### Task goal
All of the data must be output exactly, with every picture left out.

----------

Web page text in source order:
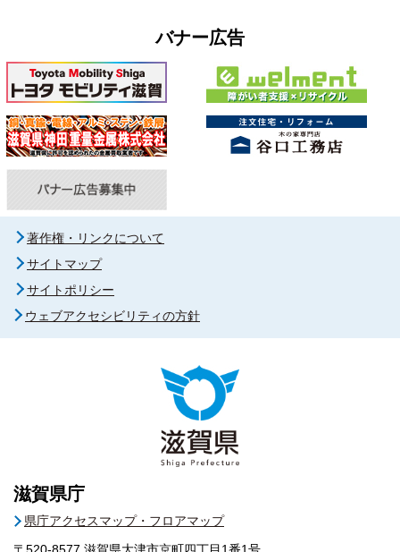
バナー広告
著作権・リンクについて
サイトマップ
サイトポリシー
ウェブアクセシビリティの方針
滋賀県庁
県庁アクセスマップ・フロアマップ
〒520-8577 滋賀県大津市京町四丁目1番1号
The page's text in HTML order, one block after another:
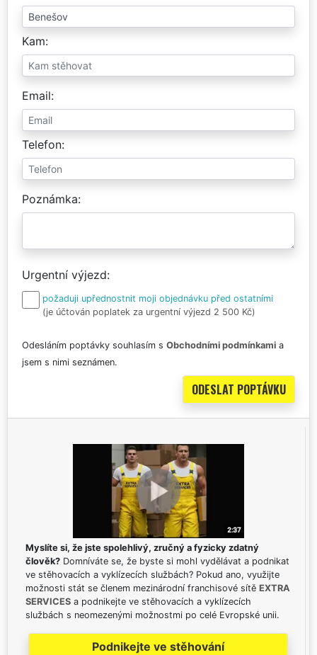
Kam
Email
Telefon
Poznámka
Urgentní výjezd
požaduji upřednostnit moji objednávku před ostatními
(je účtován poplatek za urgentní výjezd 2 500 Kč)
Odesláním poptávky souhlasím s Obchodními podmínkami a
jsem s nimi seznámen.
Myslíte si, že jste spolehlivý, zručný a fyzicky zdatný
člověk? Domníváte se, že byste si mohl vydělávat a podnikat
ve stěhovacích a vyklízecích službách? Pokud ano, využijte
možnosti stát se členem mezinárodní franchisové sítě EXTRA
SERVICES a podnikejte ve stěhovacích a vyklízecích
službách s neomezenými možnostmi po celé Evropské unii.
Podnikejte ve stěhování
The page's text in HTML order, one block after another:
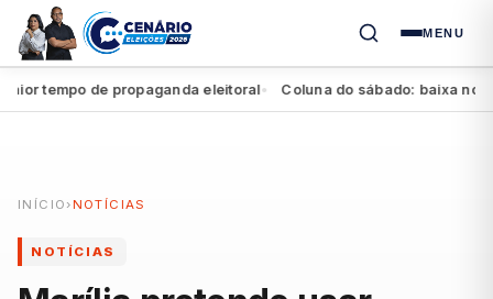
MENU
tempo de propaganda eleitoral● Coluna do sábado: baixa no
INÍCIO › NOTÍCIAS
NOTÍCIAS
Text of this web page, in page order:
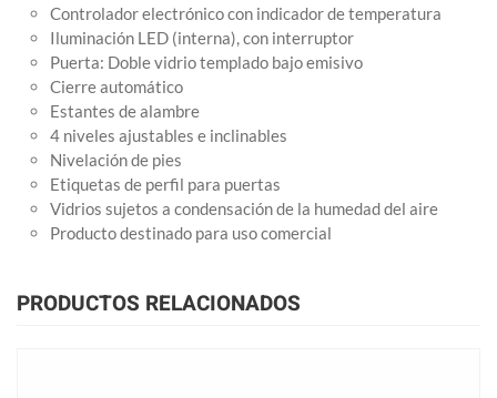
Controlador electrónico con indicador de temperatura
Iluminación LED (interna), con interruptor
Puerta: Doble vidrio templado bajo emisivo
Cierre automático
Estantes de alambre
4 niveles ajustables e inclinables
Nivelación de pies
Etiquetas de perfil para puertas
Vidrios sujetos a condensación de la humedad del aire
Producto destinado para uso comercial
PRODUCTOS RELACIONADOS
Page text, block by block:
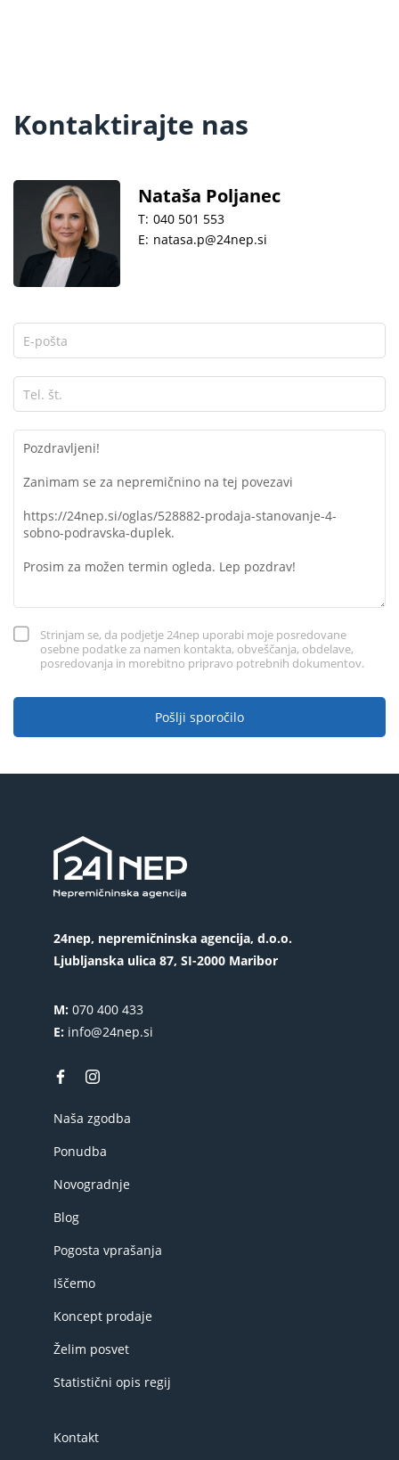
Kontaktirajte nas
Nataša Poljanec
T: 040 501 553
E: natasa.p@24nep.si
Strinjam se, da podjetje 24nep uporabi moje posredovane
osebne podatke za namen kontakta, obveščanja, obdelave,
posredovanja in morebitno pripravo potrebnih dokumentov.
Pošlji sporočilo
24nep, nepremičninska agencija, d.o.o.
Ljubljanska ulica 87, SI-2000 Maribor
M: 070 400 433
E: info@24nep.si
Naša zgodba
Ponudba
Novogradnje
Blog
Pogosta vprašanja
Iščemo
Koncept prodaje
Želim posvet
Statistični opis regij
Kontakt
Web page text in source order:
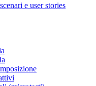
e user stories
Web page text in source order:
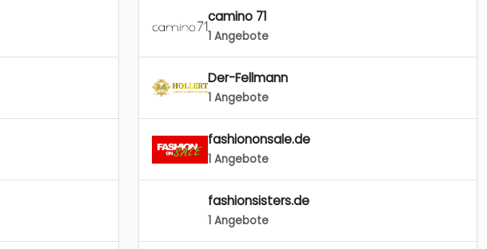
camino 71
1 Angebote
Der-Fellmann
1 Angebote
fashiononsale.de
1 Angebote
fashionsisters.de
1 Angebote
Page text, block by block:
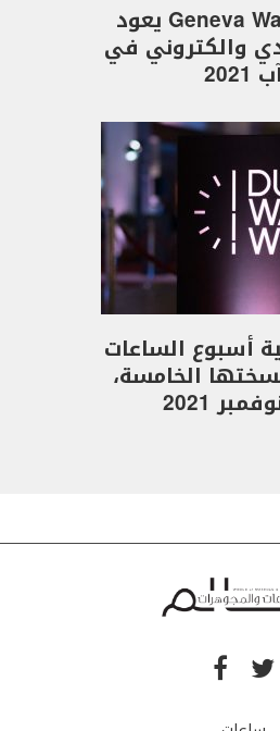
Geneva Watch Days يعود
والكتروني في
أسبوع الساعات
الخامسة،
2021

----------

### Response for this exercise
Web page text in source order:
バナー広告
著作権・リンクについて
サイトマップ
サイトポリシー
ウェブアクセシビリティの方針
滋賀県庁
県庁アクセスマップ・フロアマップ
〒520-8577 滋賀県大津市京町四丁目1番1号
The page's text in HTML order, one block after another:
Kam
Email
Telefon
Poznámka
Urgentní výjezd
požaduji upřednostnit moji objednávku před ostatními
(je účtován poplatek za urgentní výjezd 2 500 Kč)
Odesláním poptávky souhlasím s Obchodními podmínkami a
jsem s nimi seznámen.
Myslíte si, že jste spolehlivý, zručný a fyzicky zdatný
člověk? Domníváte se, že byste si mohl vydělávat a podnikat
ve stěhovacích a vyklízecích službách? Pokud ano, využijte
možnosti stát se členem mezinárodní franchisové sítě EXTRA
SERVICES a podnikejte ve stěhovacích a vyklízecích
službách s neomezenými možnostmi po celé Evropské unii.
Podnikejte ve stěhování
The page's text in HTML order, one block after another:
MENU
tempo de propaganda eleitoral● Coluna do sábado: baixa no
INÍCIO › NOTÍCIAS
NOTÍCIAS
Text of this web page, in page order:
Controlador electrónico con indicador de temperatura
Iluminación LED (interna), con interruptor
Puerta: Doble vidrio templado bajo emisivo
Cierre automático
Estantes de alambre
4 niveles ajustables e inclinables
Nivelación de pies
Etiquetas de perfil para puertas
Vidrios sujetos a condensación de la humedad del aire
Producto destinado para uso comercial
PRODUCTOS RELACIONADOS
Page text, block by block:
Kontaktirajte nas
Nataša Poljanec
T: 040 501 553
E: natasa.p@24nep.si
Strinjam se, da podjetje 24nep uporabi moje posredovane
osebne podatke za namen kontakta, obveščanja, obdelave,
posredovanja in morebitno pripravo potrebnih dokumentov.
Pošlji sporočilo
24nep, nepremičninska agencija, d.o.o.
Ljubljanska ulica 87, SI-2000 Maribor
M: 070 400 433
E: info@24nep.si
Naša zgodba
Ponudba
Novogradnje
Blog
Pogosta vprašanja
Iščemo
Koncept prodaje
Želim posvet
Statistični opis regij
Kontakt
Web page text in source order:
e user stories
Web page text in source order:
camino 71
1 Angebote
Der-Fellmann
1 Angebote
fashiononsale.de
1 Angebote
fashionsisters.de
1 Angebote
Page text, block by block:
Geneva Watch Days يعود
والكتروني في
أسبوع الساعات
الخامسة،
2021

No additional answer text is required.